Siempre ha estado ahí. Lo he tenido muy presente desde el comienzo de mi vida. Pero últimamente me estoy reconciliando con él. Hablo de cierto mar. De nuestro mar. El Mediterráneo.

Pocos espacios naturales -¿ninguno?- están tan cargados de historia, literatura, mitología, simbología e importancia y tienen tanta trascendencia en la cultura e idiosincrasia de los países bañados por él. Desde los primeros pasos del hombre, cuando empezó a salir de las cuevas, pasando por la época antigua y clásica, con egipcios, fenicios, griegos y romanos, el Mare Nostrum, y continuando con las andanzas de los piratas, primero vikingos y luego berberiscos y turcos. El mar de los caballeros de Rodas y de Malta, de Lepanto, de Cartago, del Nilo y de Egipto, de Tierra Santa, de Tiro, de la Corona de Aragón, de Venecia, de Génova, de Marsella, de Ragusa, de Nápoles. Estambul, Alejandría, El Pireo, Ostia, Barcelona. Templos de mármol. Olivos, pinos y viñas. Las columnas de Hércules. Mar de múltiples dioses, casi tan antiguos como las mismas aguas. Mar preñado de mitos, leyendas y literatura. El mar de Ulises y la Odisea, de Jasón y los Argonautas, de la Eneida, del Minotauro, del Conde de Montecristo, de los Corsarios de Levante. Catalanes, sardos, almogávares, normandos y otomanos. En sus aguas han guerreado paganos, cristianos y musulmanes. Han pescado o navegado mil culturas. Siempre con la ayuda o bajo la ira del mistral, el levante, el lebeche, la tramontana, el siroco o el poniente. Ese mar al cual Fernand Braudel dedicó su monumental obra histórica. El mar "en el medio de las tierras", realmente una relativamente pequeña extensión de agua dentro del planeta, pero situada entre Europa, África y Asia, una de las zonas más importantes para la humanidad desde el comienzo de los tiempos, desde que el hombre es hombre (con todo lo bueno y lo malo que eso conlleva).

¿Por qué me estoy reconciliando?. Bueno, nunca me he peleado con él.

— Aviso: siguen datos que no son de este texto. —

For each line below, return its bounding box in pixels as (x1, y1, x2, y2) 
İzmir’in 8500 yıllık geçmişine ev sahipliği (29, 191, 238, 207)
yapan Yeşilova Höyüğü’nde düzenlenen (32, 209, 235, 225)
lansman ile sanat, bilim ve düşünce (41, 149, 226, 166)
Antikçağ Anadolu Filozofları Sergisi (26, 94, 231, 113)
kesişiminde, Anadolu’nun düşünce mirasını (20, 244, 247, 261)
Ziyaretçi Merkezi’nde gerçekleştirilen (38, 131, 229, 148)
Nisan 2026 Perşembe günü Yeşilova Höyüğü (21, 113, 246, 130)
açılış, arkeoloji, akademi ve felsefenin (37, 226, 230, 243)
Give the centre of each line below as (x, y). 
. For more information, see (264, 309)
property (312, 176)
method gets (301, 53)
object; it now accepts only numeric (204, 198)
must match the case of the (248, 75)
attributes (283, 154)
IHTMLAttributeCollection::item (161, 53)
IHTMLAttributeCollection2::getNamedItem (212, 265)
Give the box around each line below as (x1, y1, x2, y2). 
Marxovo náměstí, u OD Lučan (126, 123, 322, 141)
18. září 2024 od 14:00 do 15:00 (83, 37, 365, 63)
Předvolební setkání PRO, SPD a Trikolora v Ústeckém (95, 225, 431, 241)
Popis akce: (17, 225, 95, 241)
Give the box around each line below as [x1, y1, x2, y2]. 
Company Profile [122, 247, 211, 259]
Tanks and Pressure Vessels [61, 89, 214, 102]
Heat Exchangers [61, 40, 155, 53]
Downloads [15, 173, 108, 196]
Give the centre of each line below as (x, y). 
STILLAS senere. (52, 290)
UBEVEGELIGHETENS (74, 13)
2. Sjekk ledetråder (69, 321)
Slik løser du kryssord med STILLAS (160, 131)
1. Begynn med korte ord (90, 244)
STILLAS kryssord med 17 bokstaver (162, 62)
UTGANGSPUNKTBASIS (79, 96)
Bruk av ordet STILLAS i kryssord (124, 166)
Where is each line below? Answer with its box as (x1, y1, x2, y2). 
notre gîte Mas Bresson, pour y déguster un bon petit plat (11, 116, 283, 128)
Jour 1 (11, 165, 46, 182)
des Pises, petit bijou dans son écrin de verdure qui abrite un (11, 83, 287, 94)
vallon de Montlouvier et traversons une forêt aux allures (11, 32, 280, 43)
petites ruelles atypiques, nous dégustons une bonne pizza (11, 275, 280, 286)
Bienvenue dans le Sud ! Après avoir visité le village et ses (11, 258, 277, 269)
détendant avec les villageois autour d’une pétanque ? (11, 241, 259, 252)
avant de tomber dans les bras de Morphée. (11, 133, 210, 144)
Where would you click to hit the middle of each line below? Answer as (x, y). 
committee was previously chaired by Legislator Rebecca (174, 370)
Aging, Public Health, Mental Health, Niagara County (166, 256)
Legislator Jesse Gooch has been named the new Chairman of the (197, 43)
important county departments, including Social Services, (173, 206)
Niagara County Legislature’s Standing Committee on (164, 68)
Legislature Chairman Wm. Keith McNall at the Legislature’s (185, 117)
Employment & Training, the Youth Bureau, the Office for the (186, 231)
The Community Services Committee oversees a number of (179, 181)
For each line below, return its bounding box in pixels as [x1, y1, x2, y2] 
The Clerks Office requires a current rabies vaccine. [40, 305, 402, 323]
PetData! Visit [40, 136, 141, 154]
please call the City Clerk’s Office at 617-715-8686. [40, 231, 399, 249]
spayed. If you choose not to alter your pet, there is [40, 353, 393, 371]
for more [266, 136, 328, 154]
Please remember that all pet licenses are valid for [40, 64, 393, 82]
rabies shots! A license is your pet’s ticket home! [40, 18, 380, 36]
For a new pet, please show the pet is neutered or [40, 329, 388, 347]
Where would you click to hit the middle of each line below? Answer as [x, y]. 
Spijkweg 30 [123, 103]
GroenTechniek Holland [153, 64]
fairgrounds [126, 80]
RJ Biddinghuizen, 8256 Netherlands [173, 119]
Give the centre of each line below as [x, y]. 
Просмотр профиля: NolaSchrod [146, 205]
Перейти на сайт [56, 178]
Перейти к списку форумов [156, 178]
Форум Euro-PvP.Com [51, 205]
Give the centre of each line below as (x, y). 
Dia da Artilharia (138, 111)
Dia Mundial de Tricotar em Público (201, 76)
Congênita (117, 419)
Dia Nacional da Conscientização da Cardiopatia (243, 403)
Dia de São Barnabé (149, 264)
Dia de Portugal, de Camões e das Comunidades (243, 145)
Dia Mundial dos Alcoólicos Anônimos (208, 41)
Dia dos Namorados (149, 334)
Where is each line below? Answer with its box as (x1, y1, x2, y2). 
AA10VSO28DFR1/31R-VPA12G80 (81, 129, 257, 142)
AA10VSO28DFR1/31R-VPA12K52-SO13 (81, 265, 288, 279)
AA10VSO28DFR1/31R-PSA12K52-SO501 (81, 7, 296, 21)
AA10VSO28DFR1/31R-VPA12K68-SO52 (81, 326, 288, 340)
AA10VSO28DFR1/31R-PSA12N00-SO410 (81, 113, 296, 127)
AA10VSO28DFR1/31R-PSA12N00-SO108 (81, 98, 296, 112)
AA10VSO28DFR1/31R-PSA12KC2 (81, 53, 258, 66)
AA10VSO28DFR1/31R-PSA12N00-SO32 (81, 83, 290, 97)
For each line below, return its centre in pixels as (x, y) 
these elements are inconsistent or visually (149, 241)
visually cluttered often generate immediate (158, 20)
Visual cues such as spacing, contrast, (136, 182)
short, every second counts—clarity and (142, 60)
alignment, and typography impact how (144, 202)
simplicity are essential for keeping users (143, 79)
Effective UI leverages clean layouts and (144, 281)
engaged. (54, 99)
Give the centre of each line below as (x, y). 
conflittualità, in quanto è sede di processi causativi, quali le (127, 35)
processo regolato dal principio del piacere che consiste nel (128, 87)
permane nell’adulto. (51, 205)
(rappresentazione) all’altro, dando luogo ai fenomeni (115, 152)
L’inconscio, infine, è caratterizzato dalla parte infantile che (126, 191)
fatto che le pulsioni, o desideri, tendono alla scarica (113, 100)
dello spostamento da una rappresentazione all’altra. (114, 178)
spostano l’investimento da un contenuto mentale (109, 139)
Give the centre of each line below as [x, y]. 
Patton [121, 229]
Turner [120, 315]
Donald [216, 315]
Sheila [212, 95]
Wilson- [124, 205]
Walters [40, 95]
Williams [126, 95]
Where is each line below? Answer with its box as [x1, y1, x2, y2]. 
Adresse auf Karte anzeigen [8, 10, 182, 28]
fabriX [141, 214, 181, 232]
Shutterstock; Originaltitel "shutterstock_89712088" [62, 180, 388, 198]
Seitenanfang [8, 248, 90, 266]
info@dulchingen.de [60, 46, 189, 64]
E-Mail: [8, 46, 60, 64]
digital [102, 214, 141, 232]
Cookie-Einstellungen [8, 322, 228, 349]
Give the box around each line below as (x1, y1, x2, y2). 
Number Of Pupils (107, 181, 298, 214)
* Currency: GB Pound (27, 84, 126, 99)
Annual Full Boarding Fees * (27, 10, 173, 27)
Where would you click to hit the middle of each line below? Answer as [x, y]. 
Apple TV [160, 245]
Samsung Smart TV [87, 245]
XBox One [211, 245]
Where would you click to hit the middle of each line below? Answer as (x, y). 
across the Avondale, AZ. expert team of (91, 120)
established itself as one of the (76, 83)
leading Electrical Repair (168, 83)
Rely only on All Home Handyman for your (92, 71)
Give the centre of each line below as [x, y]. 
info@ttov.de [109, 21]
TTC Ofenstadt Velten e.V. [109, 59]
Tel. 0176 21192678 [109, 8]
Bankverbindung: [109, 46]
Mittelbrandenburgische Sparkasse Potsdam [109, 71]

Yo nací en Almería capital (desde el mismo hospital donde abrí los ojos se contempla una preciosa vista de la bahía) y nunca he renegado de mi origen y de la cultura mediterránea. No es que me reconcilie, es que siempre lo estoy redescubriendo, siempre me sorprendo admirándolo de nuevo y sintiéndolo por los poros de la piel. Aun cuando me encante Castilla y lo castellano (algún día escribiré también sobre eso) y le tenga en muy alta consideración , es innegable que soy mediterráneo, me encanta el mar -o la mar-, nací en sus proximidades y lo llevo sintiendo desde mis primeros días, "quizá porque mi niñez / sigue jugando en tu playa...". Lo siento por Castilla, pero no tiene mar, "no puede ver el mar", como escribió otro catalán, Joan Maragall. Pero ésa es una de sus señas de identidad. Con mar Castilla no sería Castilla. En fin, el Mediterráneo.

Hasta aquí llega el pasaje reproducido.